(Extracted records)
■ ■ ■ ■ ■

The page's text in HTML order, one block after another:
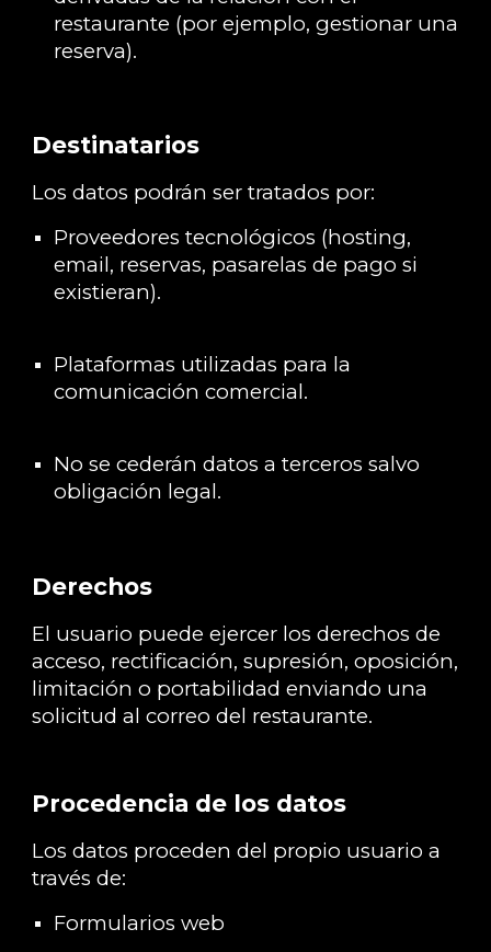
restaurante (por ejemplo, gestionar una
reserva).
Destinatarios
Los datos podrán ser tratados por:
Proveedores tecnológicos (hosting,
email, reservas, pasarelas de pago si
existieran).
Plataformas utilizadas para la
comunicación comercial.
No se cederán datos a terceros salvo
obligación legal.
Derechos
El usuario puede ejercer los derechos de
acceso, rectificación, supresión, oposición,
limitación o portabilidad enviando una
solicitud al correo del restaurante.
Procedencia de los datos
Los datos proceden del propio usuario a
través de:
Formularios web
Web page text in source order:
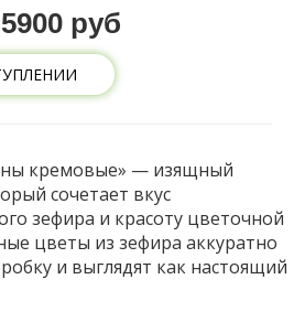
5900 руб
кремовые» — изящный
сочетает вкус
зефира и красоту цветочной
цветы из зефира аккуратно
и выглядят как настоящий
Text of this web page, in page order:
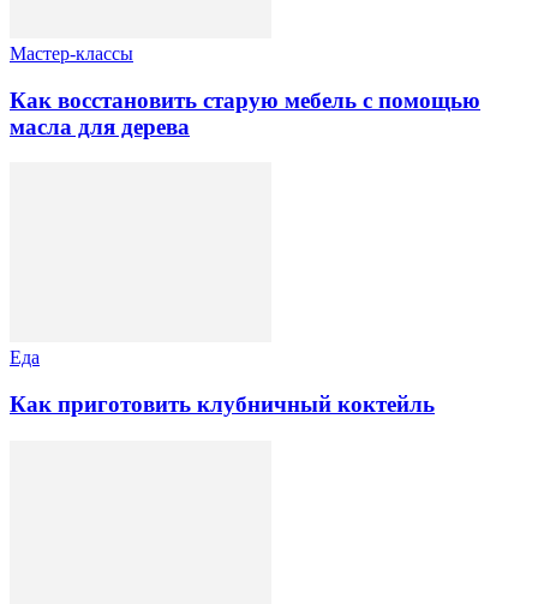
Мастер-классы
Как восстановить старую мебель с помощью
масла для дерева
Еда
Как приготовить клубничный коктейль

■ ■ ■ ■ ■

Pictures aside, every entry above must be repeated exactly.

• _SOLUTION FOR THIS PROBLEM_:
The page's text in HTML order, one block after another:
restaurante (por ejemplo, gestionar una
reserva).
Destinatarios
Los datos podrán ser tratados por:
Proveedores tecnológicos (hosting,
email, reservas, pasarelas de pago si
existieran).
Plataformas utilizadas para la
comunicación comercial.
No se cederán datos a terceros salvo
obligación legal.
Derechos
El usuario puede ejercer los derechos de
acceso, rectificación, supresión, oposición,
limitación o portabilidad enviando una
solicitud al correo del restaurante.
Procedencia de los datos
Los datos proceden del propio usuario a
través de:
Formularios web
Web page text in source order:
5900 руб
кремовые» — изящный
сочетает вкус
зефира и красоту цветочной
цветы из зефира аккуратно
и выглядят как настоящий
Text of this web page, in page order:
Мастер-классы
Как восстановить старую мебель с помощью
масла для дерева
Еда
Как приготовить клубничный коктейль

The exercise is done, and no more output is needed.